Venison with hash-sauce
MainsServings: 6
Ingredients for Venison with hash-sauce
Pepper | ||
Salt | ||
Thyme | ||
1 | slice | Bacon |
1,5 | kg | Venison |
100 | g | Ureelt venison |
2 | tbsp | Quince jelly |
5 | Apples | |
5 | dl | -beef broth |
50 | g | Poultry meat |
50 | g | Butter |
Instructions for Venison with hash-sauce
To prepare the Venison with hash-sauce recipe, please follow these instructions:
Begin with hash-sauce.
The ureelle meat deboned sinew and fat. It is cut into fine cubes and FRY in a little butter and seasoned with thyme, marjoram and add bacon cut into small cubes. Sauté well through it all. Chicken meat is run once through a mincer and touched with soft butter. Veal broth is poured into the pan with the bacon and animal meat and cooked through. The taste with salt and pepper, and it Diced Chicken and 50 gr butter whipped in the broth. Let it boil into a suitable consistency.

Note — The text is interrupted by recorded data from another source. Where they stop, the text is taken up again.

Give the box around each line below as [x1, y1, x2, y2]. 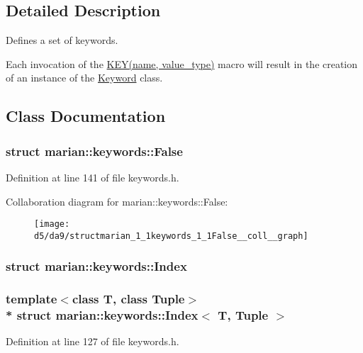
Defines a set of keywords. [6, 33, 118, 47]
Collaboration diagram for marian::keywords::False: [6, 194, 228, 208]
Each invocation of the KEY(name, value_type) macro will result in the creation [6, 56, 358, 71]
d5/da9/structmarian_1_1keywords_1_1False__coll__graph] [34, 230, 308, 241]
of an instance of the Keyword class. [6, 70, 163, 85]
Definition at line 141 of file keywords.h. [6, 169, 179, 184]
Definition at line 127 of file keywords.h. [6, 334, 179, 349]
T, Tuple [218, 306, 269, 324]
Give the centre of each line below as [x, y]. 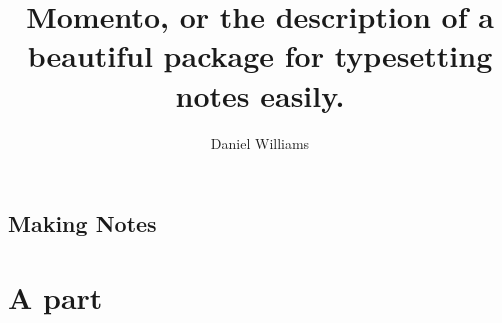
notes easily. [260, 94]
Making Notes [82, 223]
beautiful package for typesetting [260, 55]
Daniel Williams [260, 142]
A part [55, 296]
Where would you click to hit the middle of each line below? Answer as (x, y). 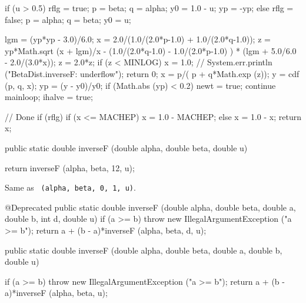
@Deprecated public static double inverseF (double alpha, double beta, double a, (150, 207)
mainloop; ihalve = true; (49, 97)
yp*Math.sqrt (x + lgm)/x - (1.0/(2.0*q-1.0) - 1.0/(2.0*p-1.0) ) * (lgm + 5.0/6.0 (151, 50)
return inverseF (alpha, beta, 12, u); (70, 167)
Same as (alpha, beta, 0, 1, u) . (70, 187)
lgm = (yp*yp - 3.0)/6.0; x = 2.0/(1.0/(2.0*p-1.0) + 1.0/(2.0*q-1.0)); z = (138, 39)
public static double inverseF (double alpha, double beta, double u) (126, 147)
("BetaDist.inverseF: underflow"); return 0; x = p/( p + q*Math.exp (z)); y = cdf (152, 73)

Animal Club Brown on all sides in a little butter in a frying pan, season with salt and pepper and then FRY in the oven about 50 minutes at 175 degrees. Then let it rest covered for 20 minutes.
Apples peeled and cut into a little grove fillets. On a very hot pan met first Quince gel and then Apple pieces, as glaseres in the gel.
The flesh is cut out and placed together with Apple fillets on warm plates or on a platter. Hash-the sauce is served on the jug.